Needless to say, there is no corresponding measure to shop a dodgy tax inspector to a third party regulator.

If you encounter an incompetent, unpleasant or aggressive inspector, you can only complain directly to Revenue.

When it comes to tax audits, sauce for the goose is rarely sauce for the gander.

 

 


Revenue Warn Builders: “We’re Back!”

August 31, 2015

The Revenue Commissioners have warned builders and tradesmen to be on their guard in relation to tax compliance, as the construction sector slowly recovers from its long recessionary slump.

The collapse of the building sector following the 2008/09 crash was a catastrophe, not only for those working in and earning a crust from construction, but also for Revenue, who had enjoyed booming tax receipts from the sector in the Celtic Tiger bubble years.

In its eBrief last week, the tax authority announced that it is beefing up its “compliance interventions” programme for the industry, in order to ensure that the State benefits fully from the recovery.

This centres mainly on the online Relevant Contracts Tax (eRCT) system, in addition to VAT and Employers’ PAYE/PRSI.

Revenue to Builders - We're Back!

Revenue have now flagged the following key issues:

  • Operation of the eRCT system, including full reporting of payments to sub-contractors, and notification of “Unknown” sub-contractors;
  • Reconciliations of Home Renovation Incentive (HRI) applications with VAT returns;
  • Cross-checking of eRCT, PAYE/PRSI and VAT returns with reported profit margins;
  • Reviews of VAT Reverse Charge and PAYE/PRSI procedures;
  • More attention on the vexed question of classifying employees vs. subcontractors; and
  • A fresh focus on the treatment of non-Irish resident principal contractors & sub-contractors.

Once underway, the Revenue  “compliance interventions” programme will entail more:

  • aspect queries – requests for documentation and other specific questions
  • profile interviews – interviews focusing on the key tax “compliance risk areas” identified by Revenue based on the taxpayer’s profile.
  • revenue audits – full examinations of tax returns and claims.
  • unannounced visits to construction sites.

Revenue are strongly encouraging builders and tradesmen to review their tax compliance, and regularise any shortcomings before they take action.

In many cases this will entail making an “unprompted voluntary disclosure” and settling tax, penalties and interest liabilities.

If you are going down this road, I strongly recommend that you first arm yourself with appropriate professional assistance and ensure that your proposal complies with the Revenue Audit Code of Practice.


Are Revenue Really Using PAYE Audits to Fish for Third-Party Data?

August 18, 2015

“Revenue are doing audits of PAYE taxpayers who got one-off single-house planning permission and demanding details of all payments to tradespeople.”

…according to Aidan Clifford in the Sunday Independent at the weekend.

I haven’t yet heard of this happening.

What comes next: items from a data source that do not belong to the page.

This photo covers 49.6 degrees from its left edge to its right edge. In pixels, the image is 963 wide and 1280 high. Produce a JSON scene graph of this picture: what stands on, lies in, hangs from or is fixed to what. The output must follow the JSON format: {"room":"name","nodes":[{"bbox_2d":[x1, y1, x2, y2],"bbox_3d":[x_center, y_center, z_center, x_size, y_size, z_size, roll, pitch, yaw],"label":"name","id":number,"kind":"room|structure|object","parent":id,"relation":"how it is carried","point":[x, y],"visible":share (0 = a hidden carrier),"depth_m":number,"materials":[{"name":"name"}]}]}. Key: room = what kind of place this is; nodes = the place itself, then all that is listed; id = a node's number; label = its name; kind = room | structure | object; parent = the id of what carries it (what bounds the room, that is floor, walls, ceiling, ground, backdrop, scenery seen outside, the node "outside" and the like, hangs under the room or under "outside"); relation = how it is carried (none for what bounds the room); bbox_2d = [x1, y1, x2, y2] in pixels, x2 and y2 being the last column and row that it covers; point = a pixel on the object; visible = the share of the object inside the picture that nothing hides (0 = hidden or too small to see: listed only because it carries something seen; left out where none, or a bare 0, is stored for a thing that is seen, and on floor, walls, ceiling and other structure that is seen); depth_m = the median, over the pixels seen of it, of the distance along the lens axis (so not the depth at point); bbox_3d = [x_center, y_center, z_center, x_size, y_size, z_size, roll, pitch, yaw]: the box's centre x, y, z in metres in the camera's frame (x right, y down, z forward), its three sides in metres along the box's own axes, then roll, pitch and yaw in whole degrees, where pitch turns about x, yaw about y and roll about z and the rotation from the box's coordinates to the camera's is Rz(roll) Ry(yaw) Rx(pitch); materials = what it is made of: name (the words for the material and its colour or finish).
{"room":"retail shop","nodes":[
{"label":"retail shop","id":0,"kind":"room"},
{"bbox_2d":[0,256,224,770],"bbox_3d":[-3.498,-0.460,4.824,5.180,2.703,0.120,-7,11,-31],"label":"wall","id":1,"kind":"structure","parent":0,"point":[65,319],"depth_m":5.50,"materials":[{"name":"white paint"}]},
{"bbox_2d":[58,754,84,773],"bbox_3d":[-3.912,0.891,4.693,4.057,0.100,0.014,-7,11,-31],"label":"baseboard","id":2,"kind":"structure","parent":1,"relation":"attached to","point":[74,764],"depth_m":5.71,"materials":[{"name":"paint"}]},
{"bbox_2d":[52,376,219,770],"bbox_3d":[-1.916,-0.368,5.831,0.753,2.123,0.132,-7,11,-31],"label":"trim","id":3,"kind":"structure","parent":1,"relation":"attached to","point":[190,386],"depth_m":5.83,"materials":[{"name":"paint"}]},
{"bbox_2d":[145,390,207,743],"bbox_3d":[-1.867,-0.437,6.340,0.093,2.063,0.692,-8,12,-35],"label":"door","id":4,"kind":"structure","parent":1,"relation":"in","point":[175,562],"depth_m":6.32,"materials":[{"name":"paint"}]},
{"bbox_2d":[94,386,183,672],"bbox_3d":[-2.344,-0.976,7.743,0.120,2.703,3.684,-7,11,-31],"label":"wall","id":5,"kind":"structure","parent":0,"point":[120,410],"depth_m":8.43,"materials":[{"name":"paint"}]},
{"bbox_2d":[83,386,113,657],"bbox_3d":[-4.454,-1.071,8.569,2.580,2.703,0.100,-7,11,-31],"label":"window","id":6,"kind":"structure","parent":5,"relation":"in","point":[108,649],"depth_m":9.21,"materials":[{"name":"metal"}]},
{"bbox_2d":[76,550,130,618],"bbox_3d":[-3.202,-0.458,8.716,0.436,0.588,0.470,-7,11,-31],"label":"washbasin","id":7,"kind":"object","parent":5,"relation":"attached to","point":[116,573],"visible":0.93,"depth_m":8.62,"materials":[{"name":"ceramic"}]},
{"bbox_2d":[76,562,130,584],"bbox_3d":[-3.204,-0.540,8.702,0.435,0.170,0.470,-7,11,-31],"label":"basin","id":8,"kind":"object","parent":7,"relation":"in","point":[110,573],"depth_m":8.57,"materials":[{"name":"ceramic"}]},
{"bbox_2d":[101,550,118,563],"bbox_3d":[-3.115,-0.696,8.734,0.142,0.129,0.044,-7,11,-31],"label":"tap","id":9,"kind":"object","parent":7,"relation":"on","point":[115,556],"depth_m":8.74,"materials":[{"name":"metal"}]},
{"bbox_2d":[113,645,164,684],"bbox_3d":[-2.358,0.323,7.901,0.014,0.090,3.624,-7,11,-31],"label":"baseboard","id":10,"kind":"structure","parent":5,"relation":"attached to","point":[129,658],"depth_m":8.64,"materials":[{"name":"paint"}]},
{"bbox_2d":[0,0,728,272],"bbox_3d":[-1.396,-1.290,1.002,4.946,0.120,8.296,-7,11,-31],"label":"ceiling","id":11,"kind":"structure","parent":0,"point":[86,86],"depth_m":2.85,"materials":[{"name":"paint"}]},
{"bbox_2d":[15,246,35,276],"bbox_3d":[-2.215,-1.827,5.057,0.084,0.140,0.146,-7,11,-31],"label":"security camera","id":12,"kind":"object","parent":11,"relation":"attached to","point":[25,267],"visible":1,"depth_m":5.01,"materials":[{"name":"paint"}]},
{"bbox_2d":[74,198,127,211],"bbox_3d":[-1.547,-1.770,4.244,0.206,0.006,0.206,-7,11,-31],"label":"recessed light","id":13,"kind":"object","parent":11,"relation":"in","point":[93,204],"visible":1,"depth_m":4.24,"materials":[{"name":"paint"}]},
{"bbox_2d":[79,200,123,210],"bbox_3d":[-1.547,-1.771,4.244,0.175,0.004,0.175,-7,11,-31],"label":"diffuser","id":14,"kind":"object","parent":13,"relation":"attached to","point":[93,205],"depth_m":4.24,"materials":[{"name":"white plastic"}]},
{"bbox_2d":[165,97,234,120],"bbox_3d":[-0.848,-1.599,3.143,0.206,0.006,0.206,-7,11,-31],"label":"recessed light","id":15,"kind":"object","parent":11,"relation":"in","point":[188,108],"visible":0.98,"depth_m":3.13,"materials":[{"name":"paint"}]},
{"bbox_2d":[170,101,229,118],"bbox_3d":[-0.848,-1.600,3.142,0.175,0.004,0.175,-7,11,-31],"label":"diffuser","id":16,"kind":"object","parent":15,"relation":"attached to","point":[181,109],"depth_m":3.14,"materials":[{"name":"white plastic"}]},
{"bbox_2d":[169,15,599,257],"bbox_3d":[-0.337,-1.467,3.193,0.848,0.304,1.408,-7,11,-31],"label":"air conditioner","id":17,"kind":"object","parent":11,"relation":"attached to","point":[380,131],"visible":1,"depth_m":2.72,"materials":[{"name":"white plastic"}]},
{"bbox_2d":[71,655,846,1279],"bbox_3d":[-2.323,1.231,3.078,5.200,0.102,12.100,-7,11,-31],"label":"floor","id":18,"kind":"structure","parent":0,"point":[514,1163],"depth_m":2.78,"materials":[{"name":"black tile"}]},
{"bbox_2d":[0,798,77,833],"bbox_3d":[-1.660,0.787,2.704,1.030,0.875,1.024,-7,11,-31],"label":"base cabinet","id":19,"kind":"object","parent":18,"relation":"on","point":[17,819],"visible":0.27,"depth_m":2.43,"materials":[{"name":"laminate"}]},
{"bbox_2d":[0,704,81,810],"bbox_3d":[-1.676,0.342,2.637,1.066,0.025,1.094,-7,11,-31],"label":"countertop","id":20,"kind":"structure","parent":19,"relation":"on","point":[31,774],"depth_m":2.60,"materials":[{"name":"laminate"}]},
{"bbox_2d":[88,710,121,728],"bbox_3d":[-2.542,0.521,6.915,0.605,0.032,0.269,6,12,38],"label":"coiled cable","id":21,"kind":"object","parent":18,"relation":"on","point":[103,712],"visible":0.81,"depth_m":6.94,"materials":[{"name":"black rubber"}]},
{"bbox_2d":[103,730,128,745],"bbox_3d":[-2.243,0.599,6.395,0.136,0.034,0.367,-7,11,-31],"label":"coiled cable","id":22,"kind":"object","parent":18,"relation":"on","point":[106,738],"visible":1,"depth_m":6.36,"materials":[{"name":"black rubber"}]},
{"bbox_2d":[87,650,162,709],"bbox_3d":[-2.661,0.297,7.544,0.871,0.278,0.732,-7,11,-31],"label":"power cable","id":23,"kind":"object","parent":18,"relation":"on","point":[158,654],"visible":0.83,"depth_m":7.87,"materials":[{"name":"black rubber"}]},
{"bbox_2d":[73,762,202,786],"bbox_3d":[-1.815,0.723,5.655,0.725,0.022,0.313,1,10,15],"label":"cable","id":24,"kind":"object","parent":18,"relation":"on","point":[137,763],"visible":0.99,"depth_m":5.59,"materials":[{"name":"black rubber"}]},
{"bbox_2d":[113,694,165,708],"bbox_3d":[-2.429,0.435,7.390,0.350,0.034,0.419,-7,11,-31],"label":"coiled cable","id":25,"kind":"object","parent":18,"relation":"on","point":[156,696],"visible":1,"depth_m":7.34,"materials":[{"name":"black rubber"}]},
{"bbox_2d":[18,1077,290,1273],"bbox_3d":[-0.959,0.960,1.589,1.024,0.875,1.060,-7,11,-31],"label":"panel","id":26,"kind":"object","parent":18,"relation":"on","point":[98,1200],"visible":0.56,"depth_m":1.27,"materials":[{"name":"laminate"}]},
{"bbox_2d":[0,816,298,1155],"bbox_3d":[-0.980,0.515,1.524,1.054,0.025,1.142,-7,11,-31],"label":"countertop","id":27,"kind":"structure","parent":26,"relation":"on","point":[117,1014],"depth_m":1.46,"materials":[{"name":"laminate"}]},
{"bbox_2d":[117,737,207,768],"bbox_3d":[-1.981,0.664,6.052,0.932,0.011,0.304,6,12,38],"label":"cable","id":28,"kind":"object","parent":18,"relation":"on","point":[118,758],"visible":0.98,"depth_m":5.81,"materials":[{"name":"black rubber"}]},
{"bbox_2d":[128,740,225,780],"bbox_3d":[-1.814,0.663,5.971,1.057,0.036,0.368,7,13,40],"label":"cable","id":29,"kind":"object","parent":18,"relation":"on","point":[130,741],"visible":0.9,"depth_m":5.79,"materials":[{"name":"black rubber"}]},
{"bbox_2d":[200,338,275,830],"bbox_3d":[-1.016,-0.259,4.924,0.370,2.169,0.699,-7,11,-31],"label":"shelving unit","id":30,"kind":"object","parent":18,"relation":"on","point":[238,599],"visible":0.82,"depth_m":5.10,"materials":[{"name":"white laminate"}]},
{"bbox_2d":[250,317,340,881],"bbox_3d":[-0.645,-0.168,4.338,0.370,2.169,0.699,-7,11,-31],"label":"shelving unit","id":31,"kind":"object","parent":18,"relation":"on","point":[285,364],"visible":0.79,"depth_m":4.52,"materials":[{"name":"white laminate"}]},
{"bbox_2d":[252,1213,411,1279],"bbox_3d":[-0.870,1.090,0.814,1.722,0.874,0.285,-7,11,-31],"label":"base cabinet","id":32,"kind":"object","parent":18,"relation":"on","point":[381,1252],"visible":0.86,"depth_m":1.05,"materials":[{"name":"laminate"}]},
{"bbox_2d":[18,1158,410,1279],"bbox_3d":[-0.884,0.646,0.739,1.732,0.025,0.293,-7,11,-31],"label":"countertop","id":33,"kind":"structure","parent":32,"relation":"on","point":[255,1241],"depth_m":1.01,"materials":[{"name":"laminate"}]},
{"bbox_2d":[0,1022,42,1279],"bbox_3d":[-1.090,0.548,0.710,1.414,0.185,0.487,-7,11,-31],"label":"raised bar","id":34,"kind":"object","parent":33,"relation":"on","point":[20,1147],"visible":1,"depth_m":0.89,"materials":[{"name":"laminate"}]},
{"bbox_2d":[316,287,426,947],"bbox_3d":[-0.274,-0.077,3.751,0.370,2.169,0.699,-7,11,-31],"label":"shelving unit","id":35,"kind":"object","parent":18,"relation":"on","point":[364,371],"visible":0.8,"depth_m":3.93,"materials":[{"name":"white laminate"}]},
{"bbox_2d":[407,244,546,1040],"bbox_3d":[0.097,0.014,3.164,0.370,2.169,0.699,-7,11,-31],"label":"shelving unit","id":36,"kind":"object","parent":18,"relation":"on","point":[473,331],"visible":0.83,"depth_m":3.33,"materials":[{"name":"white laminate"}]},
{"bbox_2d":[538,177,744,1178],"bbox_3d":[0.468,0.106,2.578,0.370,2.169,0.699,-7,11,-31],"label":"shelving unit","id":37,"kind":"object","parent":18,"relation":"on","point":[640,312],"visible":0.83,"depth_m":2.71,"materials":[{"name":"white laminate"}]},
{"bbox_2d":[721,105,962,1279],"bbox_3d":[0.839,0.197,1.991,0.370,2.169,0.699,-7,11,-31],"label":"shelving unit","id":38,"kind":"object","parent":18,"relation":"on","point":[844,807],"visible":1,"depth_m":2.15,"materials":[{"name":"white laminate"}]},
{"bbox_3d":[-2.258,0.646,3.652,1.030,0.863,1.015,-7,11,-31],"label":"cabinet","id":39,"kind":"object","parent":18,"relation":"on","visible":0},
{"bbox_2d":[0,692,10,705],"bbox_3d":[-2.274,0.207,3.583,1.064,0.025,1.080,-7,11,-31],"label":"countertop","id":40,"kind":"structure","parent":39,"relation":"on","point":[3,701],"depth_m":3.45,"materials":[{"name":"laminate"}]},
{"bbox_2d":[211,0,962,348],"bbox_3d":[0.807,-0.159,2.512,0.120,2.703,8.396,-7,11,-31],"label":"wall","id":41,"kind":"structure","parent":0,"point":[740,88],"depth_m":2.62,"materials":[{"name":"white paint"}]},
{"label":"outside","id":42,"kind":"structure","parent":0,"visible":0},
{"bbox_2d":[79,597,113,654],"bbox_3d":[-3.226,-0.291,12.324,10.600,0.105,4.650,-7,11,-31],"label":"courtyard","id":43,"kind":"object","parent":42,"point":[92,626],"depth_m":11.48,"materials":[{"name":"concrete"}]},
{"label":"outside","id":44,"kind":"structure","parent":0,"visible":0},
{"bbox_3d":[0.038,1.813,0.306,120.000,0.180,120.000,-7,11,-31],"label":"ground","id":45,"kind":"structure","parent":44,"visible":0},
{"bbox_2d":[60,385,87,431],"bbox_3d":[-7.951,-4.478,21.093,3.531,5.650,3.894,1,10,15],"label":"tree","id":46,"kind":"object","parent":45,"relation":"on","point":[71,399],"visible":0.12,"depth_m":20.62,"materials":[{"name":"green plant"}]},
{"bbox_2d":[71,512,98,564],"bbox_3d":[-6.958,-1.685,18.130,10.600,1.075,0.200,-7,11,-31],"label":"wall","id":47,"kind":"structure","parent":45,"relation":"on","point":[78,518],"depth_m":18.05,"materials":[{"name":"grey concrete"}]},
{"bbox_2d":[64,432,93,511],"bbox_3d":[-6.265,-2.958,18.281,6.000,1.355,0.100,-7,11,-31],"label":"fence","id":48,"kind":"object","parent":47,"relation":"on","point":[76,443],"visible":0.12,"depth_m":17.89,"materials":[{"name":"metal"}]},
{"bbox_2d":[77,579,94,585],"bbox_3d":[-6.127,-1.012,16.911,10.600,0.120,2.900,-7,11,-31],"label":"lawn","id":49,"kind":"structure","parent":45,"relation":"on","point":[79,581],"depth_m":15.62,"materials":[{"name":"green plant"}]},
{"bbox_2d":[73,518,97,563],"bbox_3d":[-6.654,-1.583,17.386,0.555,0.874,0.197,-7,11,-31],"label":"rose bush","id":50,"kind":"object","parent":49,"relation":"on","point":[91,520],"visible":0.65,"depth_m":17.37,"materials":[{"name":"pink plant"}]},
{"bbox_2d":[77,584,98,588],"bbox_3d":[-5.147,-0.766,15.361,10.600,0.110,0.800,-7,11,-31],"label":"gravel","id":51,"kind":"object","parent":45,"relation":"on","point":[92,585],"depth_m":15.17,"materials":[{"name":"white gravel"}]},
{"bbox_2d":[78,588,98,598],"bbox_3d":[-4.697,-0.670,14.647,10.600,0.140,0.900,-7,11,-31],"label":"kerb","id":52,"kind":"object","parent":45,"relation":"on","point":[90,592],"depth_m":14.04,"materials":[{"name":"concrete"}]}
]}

If if it is, I’d be very, very alarmed.

Revenue Audit

The purpose of a Revenue Audit is to audit a tax return. It should never be merely a general trawl through a private individual’s personal expenditure.

And if Revenue are auditing PAYE taxpayer returns with the sole intention of fishing for information on non-business spending, there’s a good chance they’re violating both their own Code of Practice and their wider data protection obligations.

If you’ve a grievance over the conduct of a Revenue Audit, you can use their complaints procedure.


Revenue Once Again Turn Screw on Contractors

April 7, 2014

The seemingly interminable Revenue Contractors Tax Project took another twist today with the issue of a fresh letter from Revenue South West Region to the Irish Tax Institute.

Revenue are now promising a speedy resolution to their audits of “some 550” contractor companies, whose tax position has not yet been resolved.  These form part of an ongoing project to claw back travel expenses and other tax deductions claimed by such companies.

The letter concedes that from Revenue’s viewpoint, “progress has been disappointing in the first Quarter of 2014” and complains of “widespread evidence of delay and reluctance to agree settlement”.

Revenue Contractors Tax Project

Presumably, this is a reference to the increasing numbers of contractors who are opting t0 formally challenge Revenue assessments with the Appeal Commissioners.

Revenue now state that:

  • Where taxpayers have made submissions that have not yet been processed by Revenue, responses will now “issue as a matter of urgency”.
  • Enquiries where “there is no evidence of significant liability” will be closed.
  • In cases where a liability has been determined, but no settlement has been made, the taxpayers concerned will be notified of Revenue’s intention to raise assessments within a further 10 days.
  • Where taxpayers have failed to reply to Revenue information requests, Revenue will raise assessments based on disallowing all expenses claimed.
  • Where taxpayers previously filed a “Notice of Intention” to make a disclosure, but haven’t subsequently done so, Revenue will withdraw the concessions “set out in (our) letter of January 2013 within 20 days.
  • Ongoing audits which started after 1 January 2014 will progress normally.
  • Taxpayers who cite inability to pay liabilities must first agree their liabilities before any discussion can take place on how they can pay the settlement amounts.

Ironically, today’s letter was unveiled only hours after the UK House of Lords slammed the ongoing campaign by Revenue’s counterparts in the UK, HMRC,  to disallow tax benefits accruing to “personal service companies” through the controversial IR35 legislation in that jurisdiction.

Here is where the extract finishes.